Figure 2 shows the FID values during the training for all models and classes. Interestingly, FID values do not simply decrease during training for all models, but can also increase towards the middle or end of the training process. This is especially apparent for DreamBooth, LoRA, and fine-tuning models, where the FID increases from the start or later during training. The LoRA model sees a sharp drop in FID values in the beginning and shows another decline towards the end of training.
Figure 3 illustrates this by showing image samples of the LoRA model from different training iterations, while images from iteration 500 exhibit the largest FID values and a low quality, the quality improves substantially in iteration 2000. In iteration 7500 the FID rises again and the quality decreases, as shown clearly by a faulty image. In the end of the training process, the FID decreases again slightly and quality seems to increase, while not fully reaching earlier levels. This non-monotonic FID progression confirms the general usefulness of monitoring the FID values during the training process to pick the best model iteration.
Another noteworthy observation is a difference in FID curves between classes. Healthy images generally have lower FID values than the pathological classes, which might stem from a substantial difference in quantity of the underlying real images.
Figure 4 shows the MS-SSIM values during the training for all models and classes. In this case, the larger quantity of healthy images seems to be a disadvantage, as they generally produce higher MS-SSIM values and therefore show a lower diversity.
Table 5 shows the resulting minimum FID and MS-SSIM values for all models and classes. The GAN model shows the lowest FID values for all classes by a sizable margin, followed by unconditional and fine-tuning models. DreamBooth and LoRA models generally show larger FID values and therefore lower fidelity images. The MS-SSIM values are mostly similar for the minimum FID iterations, with unconditional and DreamBooth models having slightly higher values.
4.2. Medical Assessment
Quantitative distance metrics can be a good first indicator of image quality, but they do not provide any medical assessment of image quality or pathological plausibility of the synthetic images. We argue that an evaluation by a human expert is critical in such a sensitive medical setting. A dedicated thoracic radiologist (C.K.) with 9 years of experience in lung imaging has therefore assessed the quality and plausibility of the generated images from a medical perspective.
The quality of an image was assessed on a scale of 1 (lowest quality) to 5 (highest quality). Important aspects of the quality assessment are that thorax and lungs are shown as a whole, so that the anatomy is reproduced correctly and to scale. The sharpness and contours must be reproduced correctly. If a pathology was present, it was evaluated according to its characteristic appearance on a scale from 1 to 3 (1 = completely inappropriate, 2 = partly characteristic, 3 = characteristic). Important aspects of the plausibility assessment are to what extent the typical appearance of pneumonia is reproduced. This includes the density, the sharpness compared to the lungs, the relationship to other anatomical structures (heart, pleura) as well as the distribution pattern within both lungs (centrally emphasized, peripherally emphasized, division into the individual lung lobes).

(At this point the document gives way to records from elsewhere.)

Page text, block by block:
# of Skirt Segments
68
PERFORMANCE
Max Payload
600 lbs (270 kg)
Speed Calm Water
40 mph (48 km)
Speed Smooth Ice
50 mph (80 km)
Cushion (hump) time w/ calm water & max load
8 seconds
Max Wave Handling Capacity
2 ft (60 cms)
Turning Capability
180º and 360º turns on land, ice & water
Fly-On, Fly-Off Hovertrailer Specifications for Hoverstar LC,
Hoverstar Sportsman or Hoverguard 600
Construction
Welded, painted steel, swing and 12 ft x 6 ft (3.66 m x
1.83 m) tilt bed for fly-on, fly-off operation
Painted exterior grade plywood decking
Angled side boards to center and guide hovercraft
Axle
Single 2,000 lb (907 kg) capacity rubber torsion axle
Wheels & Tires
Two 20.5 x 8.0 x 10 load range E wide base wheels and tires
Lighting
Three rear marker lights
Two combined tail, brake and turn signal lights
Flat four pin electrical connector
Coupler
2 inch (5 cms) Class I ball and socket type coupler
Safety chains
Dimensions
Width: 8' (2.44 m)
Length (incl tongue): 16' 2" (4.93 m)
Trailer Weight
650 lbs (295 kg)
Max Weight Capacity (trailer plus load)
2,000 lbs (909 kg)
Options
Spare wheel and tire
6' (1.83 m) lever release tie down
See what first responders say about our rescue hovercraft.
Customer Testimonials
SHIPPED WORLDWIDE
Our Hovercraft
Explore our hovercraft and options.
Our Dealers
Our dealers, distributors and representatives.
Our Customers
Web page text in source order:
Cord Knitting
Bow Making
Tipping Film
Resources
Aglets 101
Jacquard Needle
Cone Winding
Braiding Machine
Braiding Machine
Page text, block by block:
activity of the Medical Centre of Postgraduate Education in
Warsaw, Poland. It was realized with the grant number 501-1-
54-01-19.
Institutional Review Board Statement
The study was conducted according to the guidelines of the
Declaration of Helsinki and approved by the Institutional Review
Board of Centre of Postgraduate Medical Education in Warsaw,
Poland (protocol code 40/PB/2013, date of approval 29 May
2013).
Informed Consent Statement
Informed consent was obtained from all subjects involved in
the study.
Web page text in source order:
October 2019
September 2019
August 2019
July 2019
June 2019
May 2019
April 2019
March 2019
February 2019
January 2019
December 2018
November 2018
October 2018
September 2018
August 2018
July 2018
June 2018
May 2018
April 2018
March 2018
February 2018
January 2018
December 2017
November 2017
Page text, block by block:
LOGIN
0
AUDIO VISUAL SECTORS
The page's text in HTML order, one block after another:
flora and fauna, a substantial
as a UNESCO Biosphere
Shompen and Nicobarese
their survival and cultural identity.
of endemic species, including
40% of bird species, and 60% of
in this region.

Figure 5 shows the assessment of four synthetic image samples with high/low quality and high/low plausibility scores. In (a, b) the anatomical structures are reproduced realistically and the proportions are accurate. The pleura, diaphragm, heart contour and hilar vessels are reproduced with absolute precision. The breast shadow is also reproduced exactly in (a), which simulates a woman as the gender of the patient. The quality rating is accordingly rated score 5 without any gradations. The healthy state in image (a) is shown regularly with a quality score of 5. The bacterial pneumonia in (b) is rather atypical, a suspect bronchial carcinoma from the simulated image is more realistic. It does not reflect peripheral inflammation in the sense of bronchopneumonia or lobar pneumonia, hence the assessment of plausibility as inappropriate (score 1). Image (c) appears artificial in appearance, the diaphragm contours, the heart silhouette and the bones are not realistically reproduced, the image quality is only rated with score 1. In contrast, no pathology of the lung parenchyma is recognizable, but this is still realistic and therefore rated as score 3 in terms of plausibility. Image (d) also appears artificial in appearance, in particular the hints of foreign material/lines and heart contours are unrealistic (quality score 1). The inflammations of the lungs described also seem unrealistic for any type of pneumonia; a fungal infection is unrealistically shown (plausibility score 1).

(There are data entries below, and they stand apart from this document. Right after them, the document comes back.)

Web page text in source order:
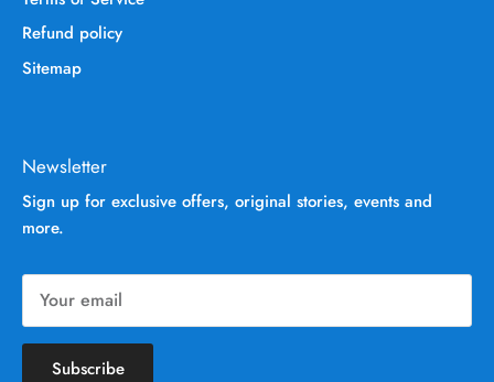
Refund policy
Sitemap
Newsletter
Sign up for exclusive offers, original stories, events and
more.
Subscribe
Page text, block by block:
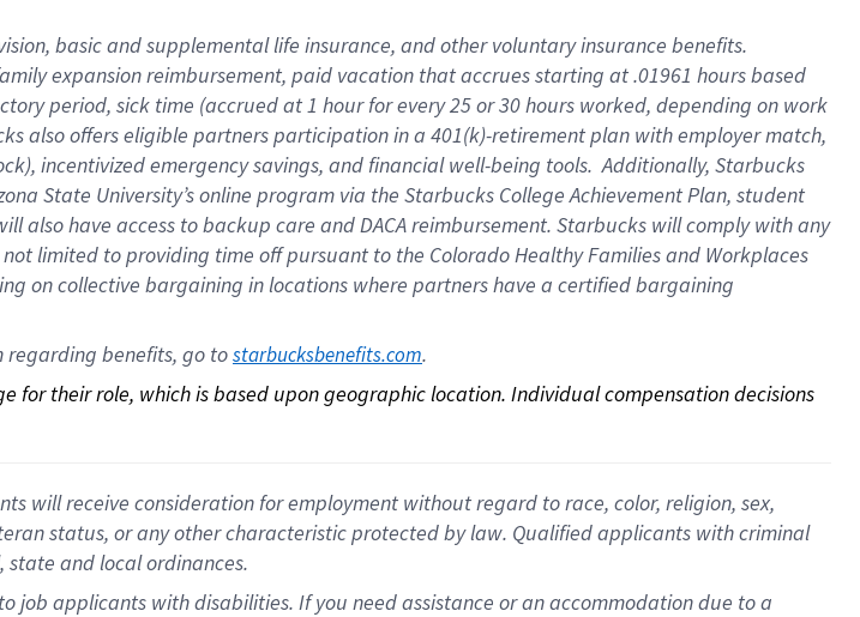
basicand supplementallife insurance, andother voluntary insurance benefits.
amilyexpansionreimbursement, paid vacation thataccrues starting at .01961 hours based
period, sick time (accrued at1 hour for every25 or 30 hours worked, depending on work
also offerseligible partnersparticipation in a 401(k)-retirementplan with employer match,
), incentivizedemergency savings, and financial well-being tools.Additionally, Starbucks
State University’s online program via the Starbucks College Achievement Plan, student
also have access to backup care andDACA reimbursement. Starbucks willcomply withany
limited to providing time offpursuant to the Colorado Healthy Families and Workplaces
on collective bargaining in locations where partners have a certified bargaining
regarding benefits, go to starbucksbenefits.com.
their role, which is based upon geographic location. Individual compensation decisions
will receive consideration for employment without regard to race, color, religion, sex,
status, or any other characteristic protected by law. Qualified applicants with criminal
and local ordinances.
job applicants with disabilities. If you need assistance or an accommodation due to a
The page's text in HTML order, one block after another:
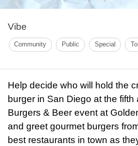
Vibe
Community Public Special
Help decide who will hold the
burger in San Diego at the
Burgers & Beer event at
and greet gourmet burgers
best restaurants in town as
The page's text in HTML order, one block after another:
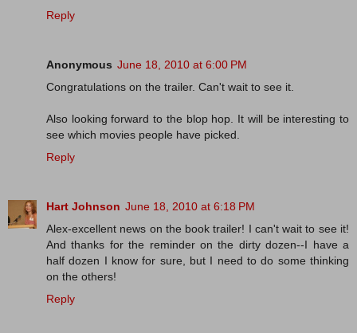
Reply
Anonymous June 18, 2010 at 6:00 PM
Congratulations on the trailer. Can't wait to see it.
Also looking forward to the blop hop. It will be interesting to
see which movies people have picked.
Reply
Hart Johnson June 18, 2010 at 6:18 PM
Alex-excellent news on the book trailer! I can't wait to see it!
And thanks for the reminder on the dirty dozen--I have a
half dozen I know for sure, but I need to do some thinking
on the others!
Reply
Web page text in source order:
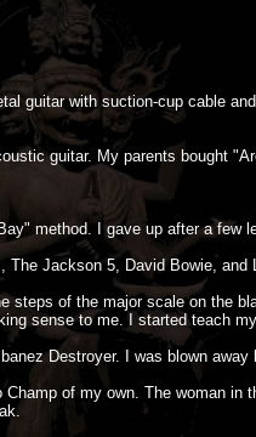
guitar with suction-cup cable
guitar. My parents bought
method. I gave up after a few
Jackson 5, David Bowie, and
steps of the major scale on the
sense to me. I started teach
Destroyer. I was blown
of my own. The woman
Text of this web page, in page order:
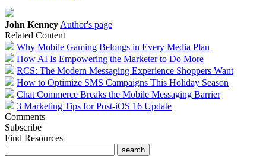
John Kenney Author's page
Related Content
Why Mobile Gaming Belongs in Every Media Plan
How AI Is Empowering the Marketer to Do More
RCS: The Modern Messaging Experience Shoppers Want
How to Optimize SMS Campaigns This Holiday Season
Chat Commerce Breaks the Mobile Messaging Barrier
3 Marketing Tips for Post-iOS 16 Update
Comments
Subscribe
Find Resources
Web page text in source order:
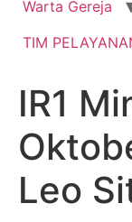
Warta Gereja
TIM
IR1
Leo
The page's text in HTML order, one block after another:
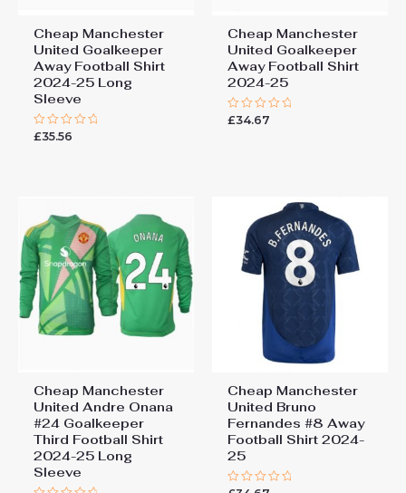
Cheap Manchester
United Goalkeeper
Away Football Shirt
2024-25 Long
Sleeve
Rated
£35.56
Cheap Manchester
United Goalkeeper
Away Football Shirt
2024-25
Rated
£34.67
Cheap Manchester
United Andre Onana
#24 Goalkeeper
Third Football Shirt
2024-25 Long
Sleeve
Cheap Manchester
United Bruno
Fernandes #8 Away
Football Shirt 2024-
25

We assessed 25 synthetic images of each class for each model in quality and plausibility, totaling 625 images.
Figure 6 shows the results of the assessment for all models and classes. A Kruskal–Wallis test [
63] confirms that the difference between models for both quality and plausibility is significant with
. A Dunn–Bonferroni post hoc test [
64] on quality shows significant differences (
) between most models, except for the GAN-unconditional pair (
), the unconditional-fine-tuning pair (
), and the DreamBooth-LoRA pair (
).
The assessment confirms that the GAN model generates the highest quality and most plausible images, followed by the unconditional and fine-tuning models. DreamBooth and LoRA models seem significantly weaker than the other models. Additionally, the healthy images have higher quality and plausibility on average than the other classes. This is mostly due to larger image quantity and reiterates on the merit of larger data for generative models.
Table 6 aggregates the assessment results for all models. It should be noted that the medical assessment was not used to filter images based on quality for the downstream classification task. Although this might affect the classification task, we deliberately want to omit the integration of further domain knowledge to obtain an unbiased estimation of downstream performance. Furthermore, a comprehensive medical assessment of 70,000 synthetic images would be infeasible.
4.3. Classification Performance
The effect of using the generated images as synthetic data augmentation to improve a classification downstream task is examined, utilizing synthetic images from the lowest FID iterations for all generative models. A selection of these final images is shown in the
Appendix A. The performance is measured on multiple model architectures: ResNet50 [
49], EfficientNet-B0 [
50], EfficientNet-B1 [
50], ConvNeXt-T [
51], and ConvNeXt-S [
51]. The respective baseline models do not use additional synthetic images for training and their performance has been reported in Schaudt et al. [
14]. To gain a better understanding on the synthetic data augmentation methodology, five different generative models with five different classification architectures are benchmarked and also vary the amount of additional synthetic images. All classification model trainings have been repeated 5 times with a different seed to obtain a robust and comprehensive outlook on the expected performance gain. Since the GAN model can generate images much more quickly than the diffusion-based models (in about 1/10th time), we want to examine this advantage by adding even more synthetic images into the training. The +5000 and +10,000 image brackets are therefore only evaluated for the GAN model, since generating such large quantities would be unfeasible for the other models in our setting.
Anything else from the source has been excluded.